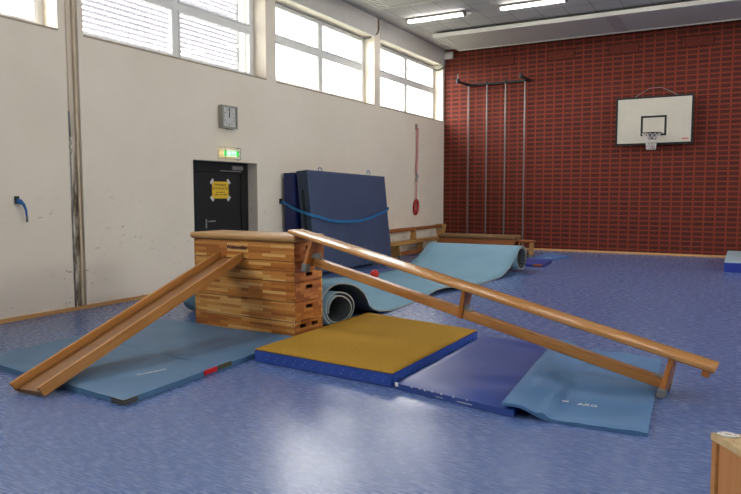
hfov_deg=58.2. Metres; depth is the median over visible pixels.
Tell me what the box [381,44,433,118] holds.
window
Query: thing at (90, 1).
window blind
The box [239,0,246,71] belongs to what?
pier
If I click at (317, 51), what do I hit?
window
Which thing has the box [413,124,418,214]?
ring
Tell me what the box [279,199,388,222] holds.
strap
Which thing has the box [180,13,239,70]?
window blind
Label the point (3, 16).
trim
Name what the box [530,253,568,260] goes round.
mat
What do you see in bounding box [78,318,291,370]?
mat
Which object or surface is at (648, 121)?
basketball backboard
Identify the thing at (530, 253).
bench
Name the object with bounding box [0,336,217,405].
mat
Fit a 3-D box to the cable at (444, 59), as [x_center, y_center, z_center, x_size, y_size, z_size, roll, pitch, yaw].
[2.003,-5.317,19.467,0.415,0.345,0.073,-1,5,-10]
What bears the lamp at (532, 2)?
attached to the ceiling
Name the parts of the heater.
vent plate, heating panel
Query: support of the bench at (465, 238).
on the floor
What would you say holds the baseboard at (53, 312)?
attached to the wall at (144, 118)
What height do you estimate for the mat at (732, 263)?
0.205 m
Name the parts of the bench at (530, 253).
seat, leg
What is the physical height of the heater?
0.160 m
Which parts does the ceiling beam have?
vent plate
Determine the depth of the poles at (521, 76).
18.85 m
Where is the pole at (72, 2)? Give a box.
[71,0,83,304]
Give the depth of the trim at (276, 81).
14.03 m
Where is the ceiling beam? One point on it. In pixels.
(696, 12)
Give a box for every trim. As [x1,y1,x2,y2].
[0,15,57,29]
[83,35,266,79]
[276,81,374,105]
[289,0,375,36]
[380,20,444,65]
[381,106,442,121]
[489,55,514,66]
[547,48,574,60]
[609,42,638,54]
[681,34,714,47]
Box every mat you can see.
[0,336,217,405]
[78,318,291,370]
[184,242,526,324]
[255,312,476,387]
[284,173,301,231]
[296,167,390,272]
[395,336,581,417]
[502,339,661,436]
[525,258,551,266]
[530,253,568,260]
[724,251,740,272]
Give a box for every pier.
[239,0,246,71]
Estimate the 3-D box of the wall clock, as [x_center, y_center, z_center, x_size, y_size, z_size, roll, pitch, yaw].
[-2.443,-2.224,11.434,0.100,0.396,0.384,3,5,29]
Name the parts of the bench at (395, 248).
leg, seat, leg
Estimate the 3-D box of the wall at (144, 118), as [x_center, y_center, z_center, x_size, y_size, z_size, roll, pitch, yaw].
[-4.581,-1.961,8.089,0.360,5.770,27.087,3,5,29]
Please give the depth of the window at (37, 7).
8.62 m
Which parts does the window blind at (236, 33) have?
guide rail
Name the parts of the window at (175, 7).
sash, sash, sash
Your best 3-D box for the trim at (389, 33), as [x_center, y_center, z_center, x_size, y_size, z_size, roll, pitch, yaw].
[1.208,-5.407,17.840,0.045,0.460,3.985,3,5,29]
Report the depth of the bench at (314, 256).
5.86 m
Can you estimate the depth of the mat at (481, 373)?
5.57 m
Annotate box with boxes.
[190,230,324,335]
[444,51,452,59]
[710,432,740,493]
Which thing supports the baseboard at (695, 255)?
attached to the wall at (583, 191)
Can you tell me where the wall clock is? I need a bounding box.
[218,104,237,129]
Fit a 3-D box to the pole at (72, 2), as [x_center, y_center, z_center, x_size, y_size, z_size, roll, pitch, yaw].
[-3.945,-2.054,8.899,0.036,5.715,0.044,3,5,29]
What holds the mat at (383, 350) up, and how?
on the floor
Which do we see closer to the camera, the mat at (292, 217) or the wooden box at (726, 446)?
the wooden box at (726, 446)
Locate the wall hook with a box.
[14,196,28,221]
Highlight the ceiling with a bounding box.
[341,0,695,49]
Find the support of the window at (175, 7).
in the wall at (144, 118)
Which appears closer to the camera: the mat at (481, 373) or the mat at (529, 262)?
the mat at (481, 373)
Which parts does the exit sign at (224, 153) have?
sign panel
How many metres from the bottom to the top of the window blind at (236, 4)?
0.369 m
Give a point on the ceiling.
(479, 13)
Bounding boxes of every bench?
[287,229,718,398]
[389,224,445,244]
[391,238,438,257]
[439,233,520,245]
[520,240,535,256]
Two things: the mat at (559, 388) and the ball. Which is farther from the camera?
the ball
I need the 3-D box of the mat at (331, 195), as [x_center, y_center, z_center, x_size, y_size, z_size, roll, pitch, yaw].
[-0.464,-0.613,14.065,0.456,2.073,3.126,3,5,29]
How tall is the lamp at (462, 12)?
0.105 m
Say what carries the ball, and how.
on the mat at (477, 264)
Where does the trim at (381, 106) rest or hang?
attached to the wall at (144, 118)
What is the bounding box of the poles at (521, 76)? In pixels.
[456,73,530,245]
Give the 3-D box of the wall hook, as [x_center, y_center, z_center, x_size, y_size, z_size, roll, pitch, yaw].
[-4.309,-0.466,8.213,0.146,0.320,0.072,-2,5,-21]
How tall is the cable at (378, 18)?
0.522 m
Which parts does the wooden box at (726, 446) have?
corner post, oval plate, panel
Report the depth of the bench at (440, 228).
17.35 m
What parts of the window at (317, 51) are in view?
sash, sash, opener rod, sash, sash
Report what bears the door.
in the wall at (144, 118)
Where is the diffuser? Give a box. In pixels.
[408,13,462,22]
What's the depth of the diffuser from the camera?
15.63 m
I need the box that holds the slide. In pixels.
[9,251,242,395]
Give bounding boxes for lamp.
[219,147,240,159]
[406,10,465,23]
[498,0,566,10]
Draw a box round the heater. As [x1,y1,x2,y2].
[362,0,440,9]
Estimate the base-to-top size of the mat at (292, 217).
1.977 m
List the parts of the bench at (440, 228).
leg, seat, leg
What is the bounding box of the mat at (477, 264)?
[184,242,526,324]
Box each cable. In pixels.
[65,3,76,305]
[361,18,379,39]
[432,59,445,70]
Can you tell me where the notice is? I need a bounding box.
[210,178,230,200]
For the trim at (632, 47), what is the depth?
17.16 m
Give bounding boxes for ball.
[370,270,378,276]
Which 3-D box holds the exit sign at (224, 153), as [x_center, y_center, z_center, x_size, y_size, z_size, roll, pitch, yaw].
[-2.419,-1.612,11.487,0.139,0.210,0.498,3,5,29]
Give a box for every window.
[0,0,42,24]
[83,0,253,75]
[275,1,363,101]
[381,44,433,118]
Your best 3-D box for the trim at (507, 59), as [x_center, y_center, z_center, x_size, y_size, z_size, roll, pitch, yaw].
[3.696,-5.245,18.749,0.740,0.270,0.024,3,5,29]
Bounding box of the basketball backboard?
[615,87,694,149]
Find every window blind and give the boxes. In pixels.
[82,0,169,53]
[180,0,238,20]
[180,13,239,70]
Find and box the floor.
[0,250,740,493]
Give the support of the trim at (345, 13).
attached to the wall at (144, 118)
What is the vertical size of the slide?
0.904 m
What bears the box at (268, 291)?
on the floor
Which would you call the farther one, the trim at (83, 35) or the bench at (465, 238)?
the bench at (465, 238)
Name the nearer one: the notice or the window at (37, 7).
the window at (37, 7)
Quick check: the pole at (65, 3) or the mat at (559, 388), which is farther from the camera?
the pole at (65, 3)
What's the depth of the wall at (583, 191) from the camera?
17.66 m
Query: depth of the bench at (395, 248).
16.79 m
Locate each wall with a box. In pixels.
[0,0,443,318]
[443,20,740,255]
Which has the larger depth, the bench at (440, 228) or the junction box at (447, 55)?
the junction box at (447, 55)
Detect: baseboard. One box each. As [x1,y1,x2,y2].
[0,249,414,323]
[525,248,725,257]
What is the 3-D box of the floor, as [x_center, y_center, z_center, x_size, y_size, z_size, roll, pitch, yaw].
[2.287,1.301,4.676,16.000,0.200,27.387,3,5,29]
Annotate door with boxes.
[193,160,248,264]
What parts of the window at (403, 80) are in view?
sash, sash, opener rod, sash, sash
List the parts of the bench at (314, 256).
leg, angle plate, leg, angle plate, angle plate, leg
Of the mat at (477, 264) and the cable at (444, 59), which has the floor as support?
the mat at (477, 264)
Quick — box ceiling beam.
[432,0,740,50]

= = =

Only the lines from the one holding "List the parts of the bench at (314, 256)." to the end of the entries above belong in the answer, each copied exactly.

* _Reply to the exercise_:
List the parts of the bench at (314, 256).
leg, angle plate, leg, angle plate, angle plate, leg
Of the mat at (477, 264) and the cable at (444, 59), which has the floor as support?
the mat at (477, 264)
Quick — box ceiling beam.
[432,0,740,50]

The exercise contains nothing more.